When you copy the records, keep every word exact and leave the pictures out.

DATA FOR ANALYSIS.

────────────────────

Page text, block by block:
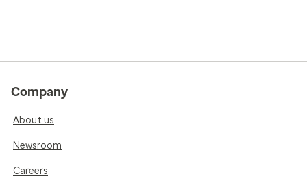
Company
About us
Newsroom
Careers
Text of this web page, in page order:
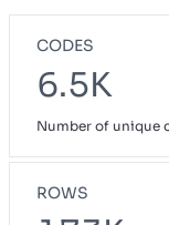
CODES
6.5K
Number of unique
ROWS
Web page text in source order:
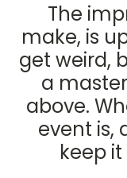
The
make, is
get weird,
a
above.
event is,
keep
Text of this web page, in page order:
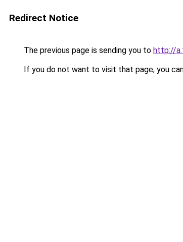
Redirect Notice
The previous page is sending you to http://
If you do not want to visit that page, you
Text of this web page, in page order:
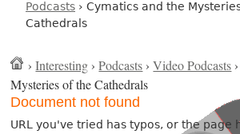
Podcasts › Cymatics and the
Cathedrals
›Interesting ›Podcasts ›Video Podcasts
Mysteries of the Cathedrals
Document not found
URL you've tried has typos, or the page
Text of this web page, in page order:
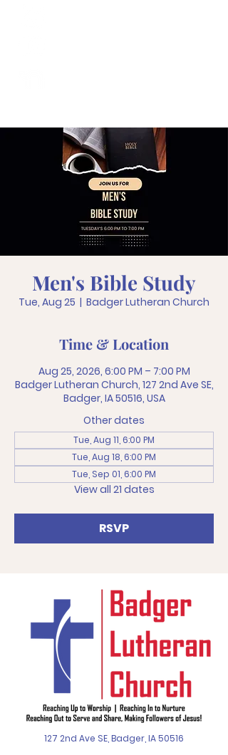
Men's Bible Study
Tue, Aug 25
  |
Badger Lutheran Church
Time & Location
Aug 25, 2026, 6:00 PM – 7:00 PM
Badger Lutheran Church, 127 2nd Ave SE,
Badger, IA 50516, USA
Other dates
Tue, Aug 11, 6:00 PM
Tue, Aug 18, 6:00 PM
Tue, Sep 01, 6:00 PM
View all 21 dates
RSVP
127 2nd Ave SE, Badger, IA 50516
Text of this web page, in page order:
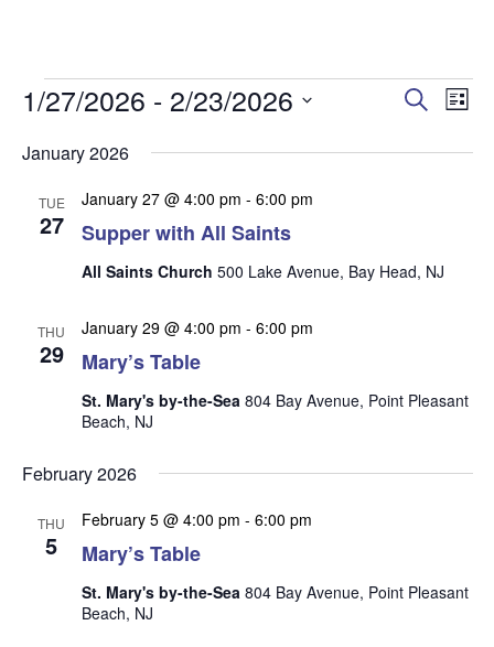
E
v
e
n
E
e
s
r
V
Search
E
e
a
g
o
List
1/27/2026 - 2/23/2026
date.
January 2026
TUE
27 Supper with All Saints
January 27 @ 4:00 pm - 6:00 pm
All Saints Church 500 Lake Avenue, Bay Head, NJ
THU
29 Mary’s Table
January 29 @ 4:00 pm - 6:00 pm
St. Mary's by-the-Sea 804 Bay Avenue, Point Pleasant
Beach, NJ
February 2026
THU
5 Mary’s Table
February 5 @ 4:00 pm - 6:00 pm
St. Mary's by-the-Sea 804 Bay Avenue, Point Pleasant
Beach, NJ
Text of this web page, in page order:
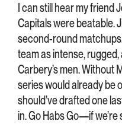
I can still hear my friend
Capitals were beatable.
second-round
team as intense,
Carbery’s men. Without
series would already be
should’ve drafted one
in. Go Habs Go—if
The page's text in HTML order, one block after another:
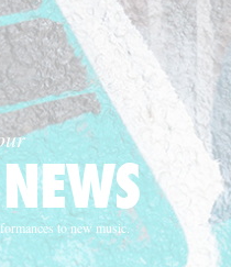
to new music.
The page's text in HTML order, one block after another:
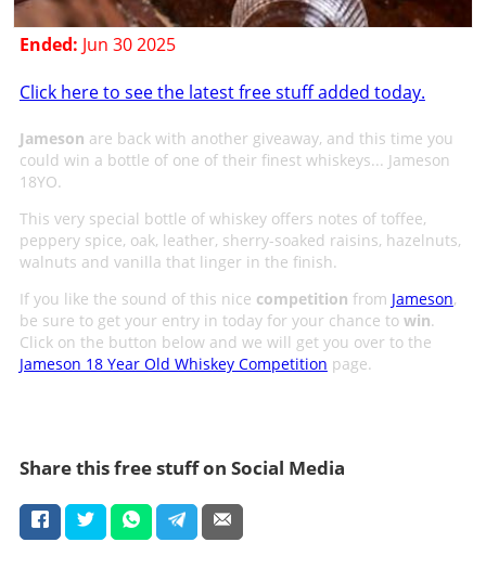
Ended: Jun 30 2025
Click here to see the latest free stuff added today.
Jameson are back with another giveaway, and this time you
could win a bottle of one of their finest whiskeys... Jameson
18YO.
This very special bottle of whiskey offers notes of toffee,
peppery spice, oak, leather, sherry-soaked raisins, hazelnuts,
walnuts and vanilla that linger in the finish.
If you like the sound of this nice competition from Jameson,
be sure to get your entry in today for your chance to win.
Click on the button below and we will get you over to the
Jameson 18 Year Old Whiskey Competition page.
Share this free stuff on Social Media
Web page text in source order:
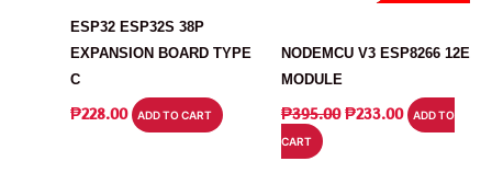
ESP32 ESP32S 38P
EXPANSION BOARD TYPE
C
₱228.00 ADD TO CART
NODEMCU V3 ESP8266 12E
MODULE
₱395.00 ORIGINAL
₱233.00CURRENT
PRICE
ADD TO
CART
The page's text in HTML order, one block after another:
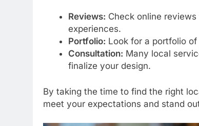
Reviews: Check online
experiences.
Portfolio: Look for a portfolio
Consultation: Many local
finalize your design.
By taking the time to find the right
meet your expectations and stand
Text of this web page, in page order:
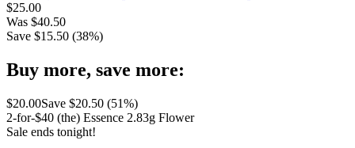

────────────────────

RESPONSE.
Page text, block by block:
Company
About us
Newsroom
Careers
Text of this web page, in page order:
CODES
6.5K
Number of unique
ROWS
Web page text in source order:
The
make, is
get weird,
a
above.
event is,
keep
Text of this web page, in page order:
Redirect Notice
The previous page is sending you to http://
If you do not want to visit that page, you
Text of this web page, in page order:
Podcasts › Cymatics and the
Cathedrals
›Interesting ›Podcasts ›Video Podcasts
Mysteries of the Cathedrals
Document not found
URL you've tried has typos, or the page
Text of this web page, in page order:
Men's Bible Study
Tue, Aug 25
  |
Badger Lutheran Church
Time & Location
Aug 25, 2026, 6:00 PM – 7:00 PM
Badger Lutheran Church, 127 2nd Ave SE,
Badger, IA 50516, USA
Other dates
Tue, Aug 11, 6:00 PM
Tue, Aug 18, 6:00 PM
Tue, Sep 01, 6:00 PM
View all 21 dates
RSVP
127 2nd Ave SE, Badger, IA 50516
Text of this web page, in page order:
E
v
e
n
E
e
s
r
V
Search
E
e
a
g
o
List
1/27/2026 - 2/23/2026
date.
January 2026
TUE
27 Supper with All Saints
January 27 @ 4:00 pm - 6:00 pm
All Saints Church 500 Lake Avenue, Bay Head, NJ
THU
29 Mary’s Table
January 29 @ 4:00 pm - 6:00 pm
St. Mary's by-the-Sea 804 Bay Avenue, Point Pleasant
Beach, NJ
February 2026
THU
5 Mary’s Table
February 5 @ 4:00 pm - 6:00 pm
St. Mary's by-the-Sea 804 Bay Avenue, Point Pleasant
Beach, NJ
Text of this web page, in page order:
I can still hear my friend
Capitals were beatable.
second-round
team as intense,
Carbery’s men. Without
series would already be
should’ve drafted one
in. Go Habs Go—if
The page's text in HTML order, one block after another:
to new music.
The page's text in HTML order, one block after another:
Ended: Jun 30 2025
Click here to see the latest free stuff added today.
Jameson are back with another giveaway, and this time you
could win a bottle of one of their finest whiskeys... Jameson
18YO.
This very special bottle of whiskey offers notes of toffee,
peppery spice, oak, leather, sherry-soaked raisins, hazelnuts,
walnuts and vanilla that linger in the finish.
If you like the sound of this nice competition from Jameson,
be sure to get your entry in today for your chance to win.
Click on the button below and we will get you over to the
Jameson 18 Year Old Whiskey Competition page.
Share this free stuff on Social Media
Web page text in source order:
ESP32 ESP32S 38P
EXPANSION BOARD TYPE
C
₱228.00 ADD TO CART
NODEMCU V3 ESP8266 12E
MODULE
₱395.00 ORIGINAL
₱233.00CURRENT
PRICE
ADD TO
CART
The page's text in HTML order, one block after another:
Reviews: Check online
experiences.
Portfolio: Look for a portfolio
Consultation: Many local
finalize your design.
By taking the time to find the right
meet your expectations and stand
Text of this web page, in page order:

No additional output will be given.